Nothing but the lines from the first line of the material below through the line that holds "to ascertain the" should be set down, exactly and with pictures left out.

- - - - - - -

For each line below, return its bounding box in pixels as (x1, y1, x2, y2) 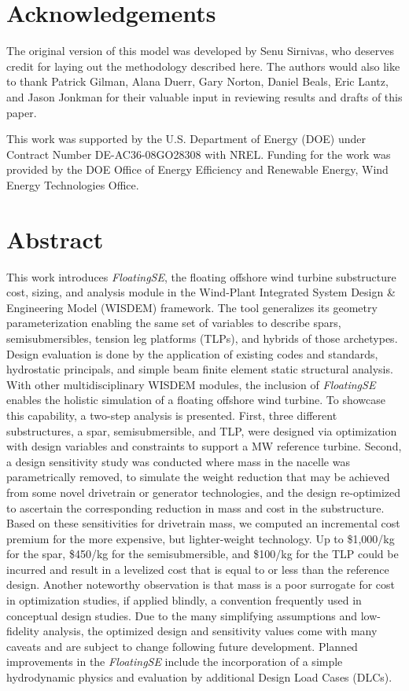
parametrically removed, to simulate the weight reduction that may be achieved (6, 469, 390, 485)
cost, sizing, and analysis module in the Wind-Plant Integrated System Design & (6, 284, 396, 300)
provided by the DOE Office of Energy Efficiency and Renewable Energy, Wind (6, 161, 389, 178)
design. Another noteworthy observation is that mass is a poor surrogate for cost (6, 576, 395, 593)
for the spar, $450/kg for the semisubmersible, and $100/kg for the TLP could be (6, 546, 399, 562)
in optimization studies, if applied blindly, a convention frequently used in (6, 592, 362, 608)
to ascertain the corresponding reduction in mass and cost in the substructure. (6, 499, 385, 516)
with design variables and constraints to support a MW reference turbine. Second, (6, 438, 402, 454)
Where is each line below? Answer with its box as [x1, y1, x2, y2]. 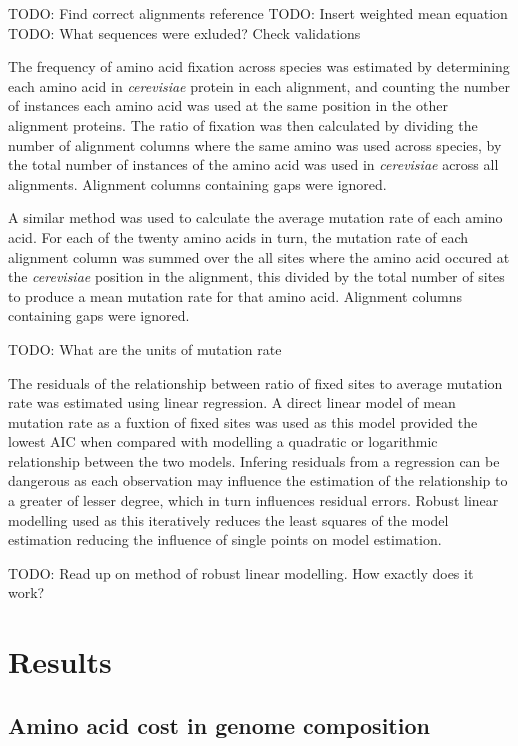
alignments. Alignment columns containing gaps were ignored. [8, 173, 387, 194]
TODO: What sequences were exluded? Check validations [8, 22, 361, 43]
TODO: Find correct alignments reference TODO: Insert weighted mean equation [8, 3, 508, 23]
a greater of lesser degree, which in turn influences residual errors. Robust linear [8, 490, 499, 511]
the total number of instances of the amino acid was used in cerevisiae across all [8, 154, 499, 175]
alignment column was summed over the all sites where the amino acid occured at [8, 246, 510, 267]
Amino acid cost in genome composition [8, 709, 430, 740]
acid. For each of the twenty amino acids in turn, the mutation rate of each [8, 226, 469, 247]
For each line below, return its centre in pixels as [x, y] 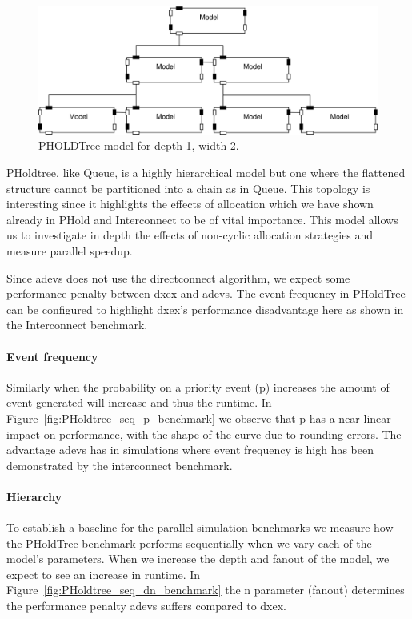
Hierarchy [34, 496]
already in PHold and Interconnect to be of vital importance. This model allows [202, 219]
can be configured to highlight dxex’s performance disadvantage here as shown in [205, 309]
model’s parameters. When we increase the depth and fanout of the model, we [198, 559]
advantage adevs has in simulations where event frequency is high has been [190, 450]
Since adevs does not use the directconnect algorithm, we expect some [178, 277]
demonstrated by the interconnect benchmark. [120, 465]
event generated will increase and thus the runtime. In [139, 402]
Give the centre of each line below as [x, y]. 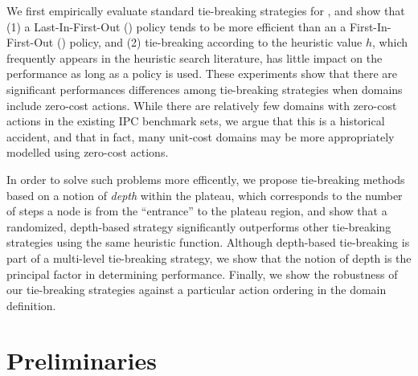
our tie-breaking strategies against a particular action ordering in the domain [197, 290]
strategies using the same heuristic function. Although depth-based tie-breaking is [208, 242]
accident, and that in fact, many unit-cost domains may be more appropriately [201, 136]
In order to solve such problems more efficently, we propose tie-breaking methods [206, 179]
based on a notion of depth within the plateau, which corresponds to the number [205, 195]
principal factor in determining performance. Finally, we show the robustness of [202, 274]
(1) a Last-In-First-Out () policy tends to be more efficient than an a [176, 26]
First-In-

- - - - - - -

**Task solution:**
For each line below, return its bounding box in pixels as (x1, y1, x2, y2) 
parametrically removed, to simulate the weight reduction that may be achieved (6, 469, 390, 485)
cost, sizing, and analysis module in the Wind-Plant Integrated System Design & (6, 284, 396, 300)
provided by the DOE Office of Energy Efficiency and Renewable Energy, Wind (6, 161, 389, 178)
design. Another noteworthy observation is that mass is a poor surrogate for cost (6, 576, 395, 593)
for the spar, $450/kg for the semisubmersible, and $100/kg for the TLP could be (6, 546, 399, 562)
in optimization studies, if applied blindly, a convention frequently used in (6, 592, 362, 608)
to ascertain the corresponding reduction in mass and cost in the substructure. (6, 499, 385, 516)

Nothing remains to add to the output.